Fly status shows that the primary and both replicas are started
➜ fly status
ID STATE ROLE REGION CHECKS IMAGE CREATED UPDATED
<...> started primary ams 3 total, 3 passing flyio/postgres-flex:15.7 (v0.0.60) 2023-06-25T12:08:36Z 2024-08-18T16:07:10Z
<...> started replica ams 3 total, 3 passing flyio/postgres-flex:15.7 (v0.0.60) 2024-05-16T16:23:13Z 2024-08-18T16:11:13Z
<...> started replica ams 3 total, 3 passing flyio/postgres-flex:15.7 (v0.0.60) 2023-08-09T14:23:43Z 2024-08-18T16:06:20Z
➜ fly secrets deploy
Error: no machines available to deploy
'fly secrets deploy' will only work if the app has been deployed and there are machines available
Try 'fly deploy' first
➜ fly secrets list
NAME DIGEST CREATED AT
AWS_ACCESS_KEY_ID <...> 14h58m ago
AWS_ENDPOINT_URL_S3 <...> 14h58m ago
AWS_REGION <...> 14h58m ago
AWS_SECRET_ACCESS_KEY <...> 14h58m ago
BUCKET_NAME <...> 14h58m ago
FLY_CONSUL_URL <...> Feb 26 2023 10:47
OPERATOR_PASSWORD <...> Feb 26 2023 10:47
REPL_PASSWORD <...> Feb 26 2023 10:47
S3_ARCHIVE_CONFIG <...> 14h58m ago
SSH_CERT <...> Feb 26 2023 10:47
SSH_KEY <...> Feb 26 2023 10:47
SU_PASSWORD <...> Feb 26 2023 10:47
I’d like to pipe in and say that I also had the same issue as @Elder with the `Error: no machines available to deploy". Fortunately, updating the image from 0.58 to 0.60 caused the secrets to finally get set so backups are working, but I still get the same error after and the dashboard still shows the secrets as only being staged and not deployed.

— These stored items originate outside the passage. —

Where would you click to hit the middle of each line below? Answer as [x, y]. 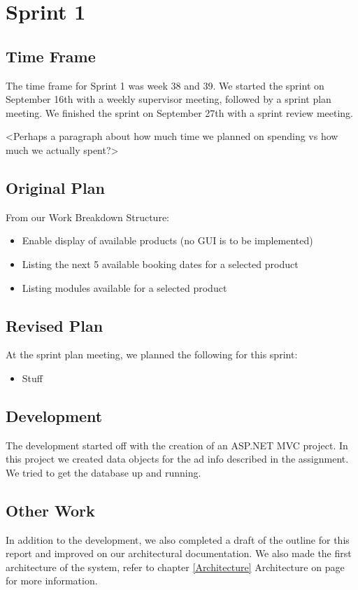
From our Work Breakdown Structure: [87, 217]
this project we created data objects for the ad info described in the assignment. [177, 459]
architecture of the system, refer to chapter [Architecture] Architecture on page [175, 567]
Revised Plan [55, 325]
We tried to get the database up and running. [103, 472]
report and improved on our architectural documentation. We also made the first [179, 553]
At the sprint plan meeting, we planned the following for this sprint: [152, 354]
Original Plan [55, 187]
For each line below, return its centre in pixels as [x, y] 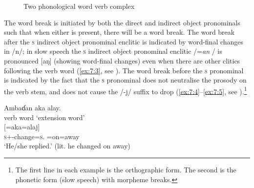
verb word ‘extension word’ [44, 117]
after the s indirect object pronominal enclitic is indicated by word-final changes [124, 41]
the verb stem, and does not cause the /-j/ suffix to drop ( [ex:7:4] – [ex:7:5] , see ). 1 [126, 90]
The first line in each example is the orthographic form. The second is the [126, 169]
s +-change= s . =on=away [42, 136]
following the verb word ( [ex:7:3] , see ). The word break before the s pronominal [124, 70]
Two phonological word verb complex [79, 6]
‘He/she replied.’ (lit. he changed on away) [67, 146]
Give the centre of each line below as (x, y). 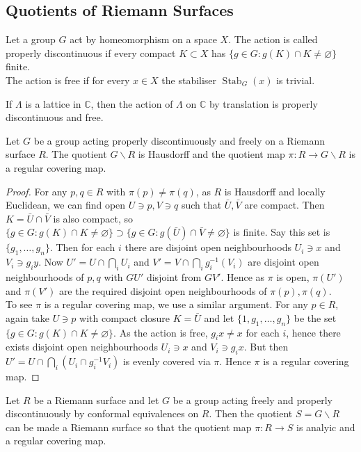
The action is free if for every (68, 80)
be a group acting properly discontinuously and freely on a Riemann (179, 140)
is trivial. (296, 80)
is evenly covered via (167, 361)
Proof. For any (37, 191)
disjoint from (174, 276)
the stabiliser (189, 80)
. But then (266, 347)
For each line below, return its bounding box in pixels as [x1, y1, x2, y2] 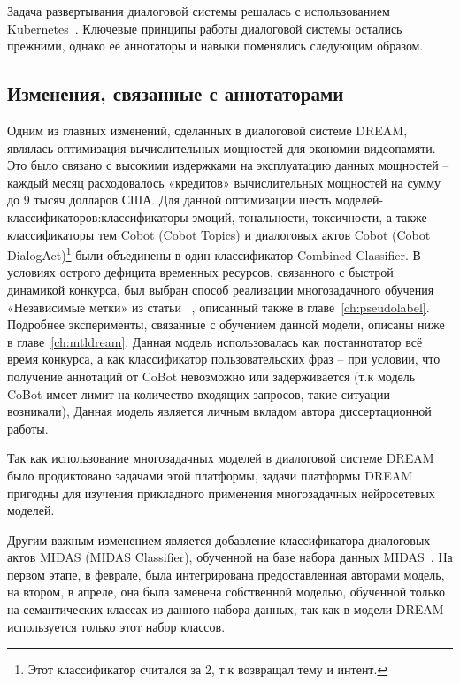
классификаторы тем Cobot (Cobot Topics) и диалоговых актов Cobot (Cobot [7, 225, 431, 243]
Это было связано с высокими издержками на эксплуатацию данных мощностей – [7, 156, 449, 174]
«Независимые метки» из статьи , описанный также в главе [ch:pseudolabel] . [7, 297, 430, 316]
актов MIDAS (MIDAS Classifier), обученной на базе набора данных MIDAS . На [7, 548, 453, 566]
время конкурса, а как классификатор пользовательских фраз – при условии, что [7, 350, 441, 368]
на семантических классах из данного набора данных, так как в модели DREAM [7, 600, 444, 619]
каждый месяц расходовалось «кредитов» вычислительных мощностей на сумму [7, 173, 441, 191]
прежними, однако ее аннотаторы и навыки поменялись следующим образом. [7, 36, 424, 55]
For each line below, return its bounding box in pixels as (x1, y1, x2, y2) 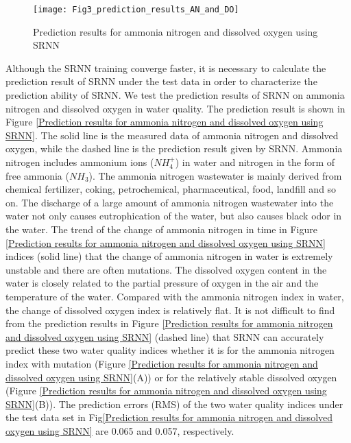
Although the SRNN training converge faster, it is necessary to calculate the (5, 60, 326, 75)
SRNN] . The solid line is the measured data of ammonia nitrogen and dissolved (5, 128, 339, 142)
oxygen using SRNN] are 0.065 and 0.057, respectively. (5, 423, 234, 438)
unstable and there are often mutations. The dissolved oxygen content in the (5, 262, 327, 276)
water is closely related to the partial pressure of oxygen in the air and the (5, 276, 319, 290)
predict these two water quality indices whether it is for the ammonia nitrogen (5, 343, 335, 357)
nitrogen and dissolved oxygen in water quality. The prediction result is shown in (5, 101, 346, 115)
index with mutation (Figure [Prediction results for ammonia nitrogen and (5, 356, 318, 370)
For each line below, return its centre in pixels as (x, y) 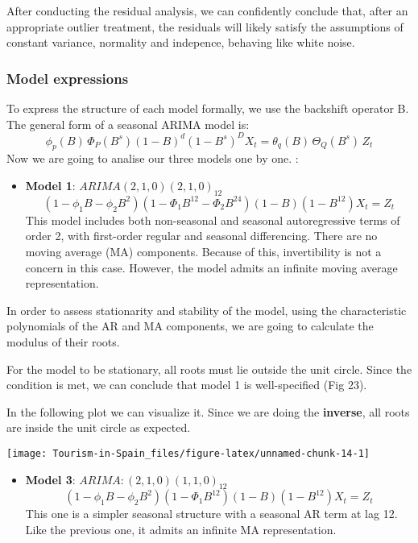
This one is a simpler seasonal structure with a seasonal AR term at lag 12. (211, 514)
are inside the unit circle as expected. (99, 427)
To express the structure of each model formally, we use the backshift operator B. (208, 108)
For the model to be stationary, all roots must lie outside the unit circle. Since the (209, 369)
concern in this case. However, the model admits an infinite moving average (211, 267)
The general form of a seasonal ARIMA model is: (128, 124)
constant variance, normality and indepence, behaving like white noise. (181, 42)
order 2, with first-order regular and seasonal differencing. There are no (201, 236)
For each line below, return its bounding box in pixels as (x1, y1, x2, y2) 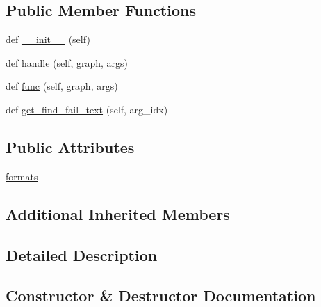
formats (6, 168, 38, 183)
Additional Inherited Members (6, 203, 230, 224)
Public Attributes (6, 136, 135, 157)
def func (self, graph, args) (6, 79, 118, 93)
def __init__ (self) (6, 32, 90, 47)
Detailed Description (6, 244, 158, 265)
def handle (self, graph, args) (6, 55, 129, 70)
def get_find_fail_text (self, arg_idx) (6, 102, 168, 116)
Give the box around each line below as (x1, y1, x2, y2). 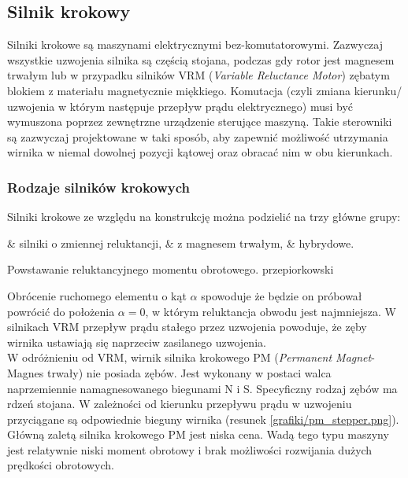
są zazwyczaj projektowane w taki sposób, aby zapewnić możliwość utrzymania (7, 128, 388, 145)
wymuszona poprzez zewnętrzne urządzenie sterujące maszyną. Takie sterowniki (7, 113, 392, 130)
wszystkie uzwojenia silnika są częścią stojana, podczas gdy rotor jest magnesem (7, 51, 395, 68)
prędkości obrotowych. (7, 457, 114, 473)
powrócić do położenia (7, 303, 115, 319)
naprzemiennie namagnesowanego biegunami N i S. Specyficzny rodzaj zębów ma (7, 380, 398, 396)
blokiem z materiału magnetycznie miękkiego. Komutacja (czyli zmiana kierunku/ (7, 82, 402, 98)
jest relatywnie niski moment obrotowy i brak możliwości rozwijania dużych (7, 441, 373, 458)
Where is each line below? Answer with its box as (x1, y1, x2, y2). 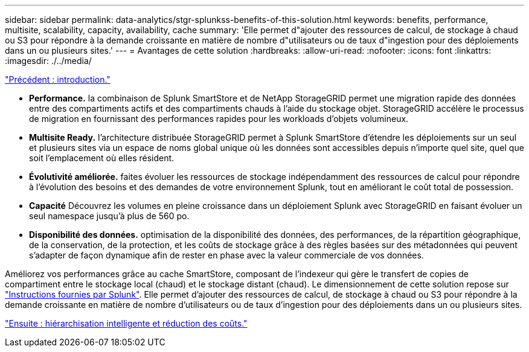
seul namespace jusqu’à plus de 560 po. (29, 211, 190, 221)
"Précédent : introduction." (5, 74, 111, 85)
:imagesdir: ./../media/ (5, 56, 92, 66)
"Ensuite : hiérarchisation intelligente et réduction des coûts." (5, 318, 248, 328)
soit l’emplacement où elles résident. (29, 153, 175, 163)
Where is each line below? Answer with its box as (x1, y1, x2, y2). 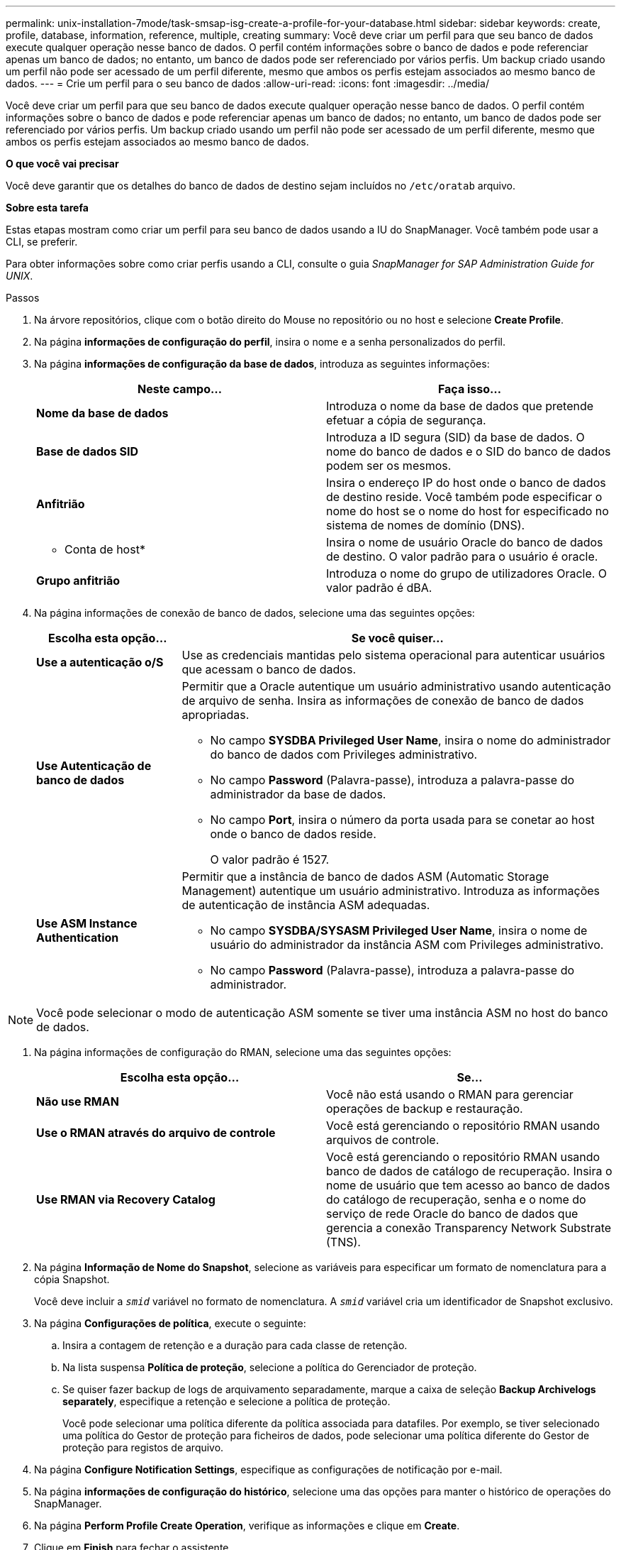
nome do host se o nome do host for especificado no (326, 504, 609, 518)
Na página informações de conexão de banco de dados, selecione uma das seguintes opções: (34, 607, 475, 619)
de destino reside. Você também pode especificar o (326, 490, 603, 504)
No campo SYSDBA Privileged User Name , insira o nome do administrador (210, 733, 611, 747)
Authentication (36, 930, 119, 945)
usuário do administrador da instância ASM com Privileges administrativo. (210, 938, 604, 952)
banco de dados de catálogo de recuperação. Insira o (326, 1164, 612, 1178)
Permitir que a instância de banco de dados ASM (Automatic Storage (181, 869, 549, 884)
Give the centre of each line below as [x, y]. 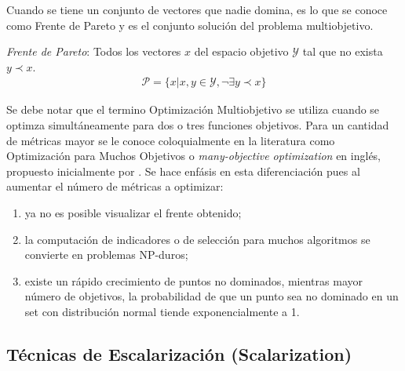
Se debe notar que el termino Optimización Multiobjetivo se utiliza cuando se [193, 109]
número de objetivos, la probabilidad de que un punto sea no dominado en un [212, 296]
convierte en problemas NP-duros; [106, 255]
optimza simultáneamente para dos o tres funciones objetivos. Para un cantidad [198, 125]
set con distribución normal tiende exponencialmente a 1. [162, 311]
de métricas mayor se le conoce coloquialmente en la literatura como [171, 140]
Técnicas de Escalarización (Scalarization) [179, 353]
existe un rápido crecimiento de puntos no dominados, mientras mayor [193, 280]
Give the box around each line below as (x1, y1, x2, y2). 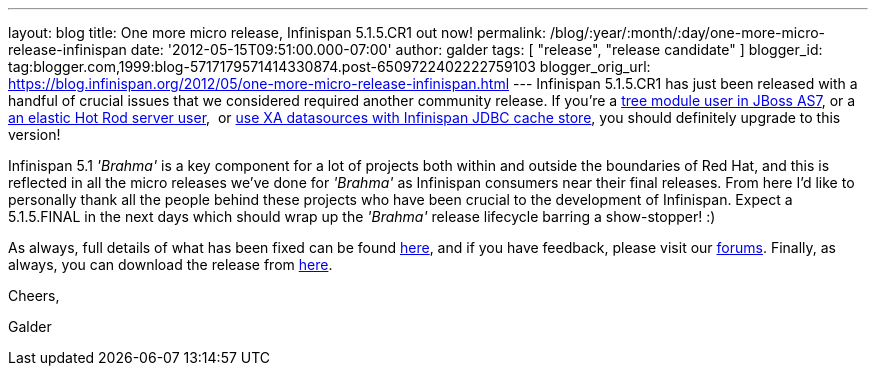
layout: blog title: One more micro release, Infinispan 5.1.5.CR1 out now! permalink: (8, 24, 547, 41)
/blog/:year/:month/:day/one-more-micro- (550, 24, 826, 41)
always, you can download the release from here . (8, 256, 333, 273)
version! (8, 126, 61, 143)
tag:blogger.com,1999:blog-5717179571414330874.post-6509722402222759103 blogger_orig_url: (8, 58, 651, 75)
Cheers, (8, 287, 60, 304)
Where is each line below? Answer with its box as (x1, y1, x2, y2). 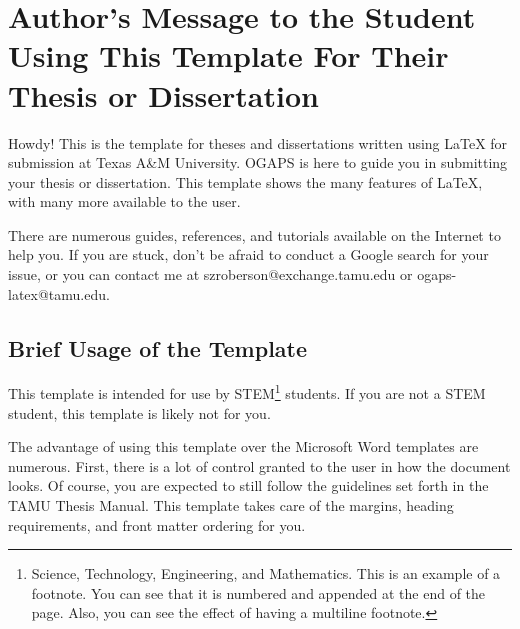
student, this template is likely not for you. (8, 402, 271, 423)
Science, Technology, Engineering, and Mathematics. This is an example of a (31, 563, 501, 584)
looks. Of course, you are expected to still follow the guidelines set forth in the (8, 475, 489, 496)
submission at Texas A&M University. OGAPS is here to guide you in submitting (8, 152, 508, 173)
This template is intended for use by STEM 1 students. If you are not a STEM (8, 380, 486, 404)
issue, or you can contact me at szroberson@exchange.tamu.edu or (8, 264, 413, 285)
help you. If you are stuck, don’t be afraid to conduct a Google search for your (8, 244, 489, 265)
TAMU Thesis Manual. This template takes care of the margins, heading (8, 495, 454, 516)
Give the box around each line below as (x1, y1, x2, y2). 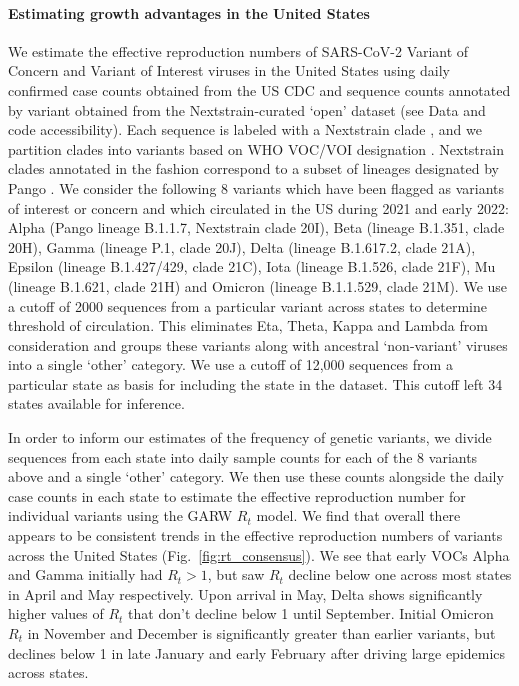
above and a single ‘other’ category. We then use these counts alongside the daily (8, 466, 504, 487)
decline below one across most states (288, 564, 512, 585)
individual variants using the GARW (8, 505, 233, 526)
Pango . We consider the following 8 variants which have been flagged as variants (8, 177, 505, 198)
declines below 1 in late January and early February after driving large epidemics (8, 642, 506, 663)
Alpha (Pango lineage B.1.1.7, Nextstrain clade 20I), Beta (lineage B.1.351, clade (8, 217, 505, 238)
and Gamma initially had (8, 564, 163, 585)
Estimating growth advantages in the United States (8, 2, 370, 23)
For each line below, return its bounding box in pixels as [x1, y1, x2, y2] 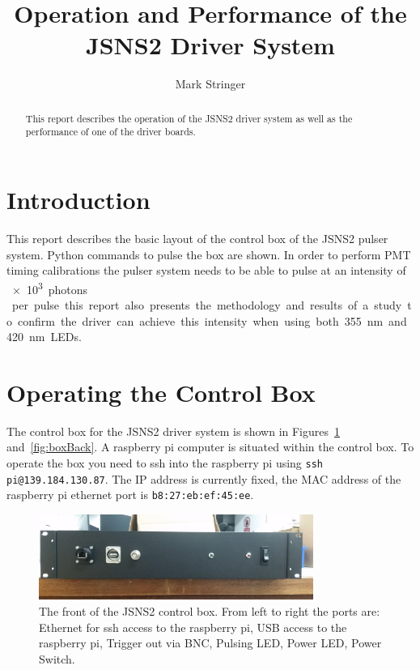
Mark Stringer [175, 75, 246, 92]
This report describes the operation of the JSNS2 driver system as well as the [25, 111, 353, 125]
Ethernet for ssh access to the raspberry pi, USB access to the [39, 618, 347, 635]
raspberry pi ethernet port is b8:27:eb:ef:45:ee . [6, 486, 254, 503]
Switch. [39, 650, 75, 667]
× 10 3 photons [11, 278, 88, 297]
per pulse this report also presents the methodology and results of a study [11, 296, 402, 313]
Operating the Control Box [6, 375, 316, 408]
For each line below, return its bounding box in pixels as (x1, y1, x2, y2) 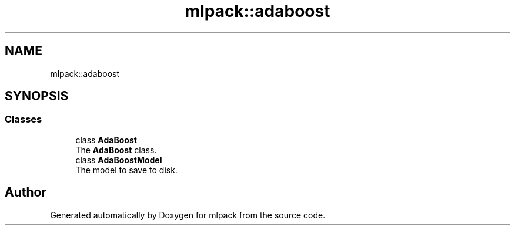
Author (5, 185, 46, 200)
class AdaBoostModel (75, 154, 162, 165)
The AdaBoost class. (75, 144, 157, 155)
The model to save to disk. (75, 164, 178, 175)
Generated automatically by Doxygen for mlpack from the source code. (50, 209, 326, 220)
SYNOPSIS (5, 89, 69, 104)
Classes (5, 113, 42, 126)
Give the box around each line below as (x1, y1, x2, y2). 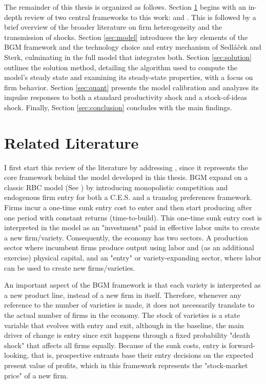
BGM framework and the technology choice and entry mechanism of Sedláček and (4, 42, 261, 52)
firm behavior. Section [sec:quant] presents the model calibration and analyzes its (4, 82, 259, 92)
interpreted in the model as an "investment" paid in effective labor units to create (4, 222, 260, 233)
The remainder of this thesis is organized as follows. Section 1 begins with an (4, 2, 246, 12)
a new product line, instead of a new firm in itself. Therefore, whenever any (4, 289, 241, 300)
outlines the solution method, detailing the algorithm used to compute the (4, 62, 237, 72)
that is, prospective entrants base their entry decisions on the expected (31, 350, 254, 360)
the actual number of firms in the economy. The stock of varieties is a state (4, 309, 240, 320)
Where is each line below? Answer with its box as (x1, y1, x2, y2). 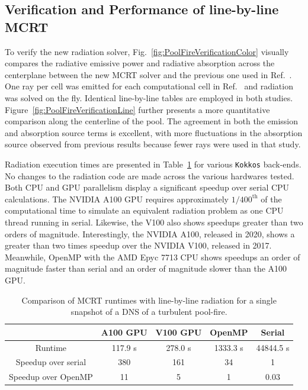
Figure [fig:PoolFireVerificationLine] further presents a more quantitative (5, 103, 270, 115)
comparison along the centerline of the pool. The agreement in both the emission (5, 115, 298, 127)
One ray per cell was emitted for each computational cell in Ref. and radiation (5, 80, 293, 92)
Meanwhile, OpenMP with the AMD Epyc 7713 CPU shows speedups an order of (5, 250, 300, 263)
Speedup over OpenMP (9, 370, 93, 383)
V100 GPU (155, 325, 202, 338)
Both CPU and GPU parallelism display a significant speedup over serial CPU (5, 181, 290, 194)
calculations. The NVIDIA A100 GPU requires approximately (5, 192, 229, 205)
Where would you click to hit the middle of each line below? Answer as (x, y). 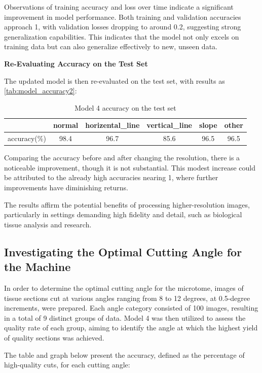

This feature is really exciting! Looks like it’s gonna save us a lot of hassle. I’ve got backups working for all of my staging clusters, but I decided test restoring from a backup before enabling this for my production clusters, and that’s when I ran into an issue. For one of my clusters, when I press the “Restore DB from backup” button it creates the new app as expected, but the new machine never gets to a healthy state. In the live logs I’m seeing things like
[info] restore | ERROR: Connection problem with ssh
and
[info] restore | 2024-08-28 22:53:49.737 UTC [359] LOG: invalid checkpoint record
[info] restore | 2024-08-28 22:53:49.737 UTC [359] FATAL: could not locate required checkpoint record
[info] restore | 2024-08-28 22:53:49.737 UTC [359] HINT: If you are restoring from a backup, touch "/data/postgresql/recovery.signal" and add required recovery options.
[info] restore | If you are not restoring from a backup, try removing the file "/data/postgresql/backup_label".
[info] restore | Be careful: removing "/data/postgresql/backup_label" will result in a corrupt cluster if restoring from a backup.
and eventually the machine gets into a state where it just keeps logging things like
[info] failed post-init: failed to establish connection to local node...
Any pointers on what the issue could be would be greatly appreciated.
If you are upgrading from a Barman setup, be aware that destroying the Barman instance (which is required, as upgrading with it is not supported by the latest image) leaves a replication slot open on the primary instance. This causes the WAL files to grow, ignoring the max WAL size limit, until all free space on the primary is filled, putting it into read-only mode. This issue cost me several hours of downtime and a stressful Sunday.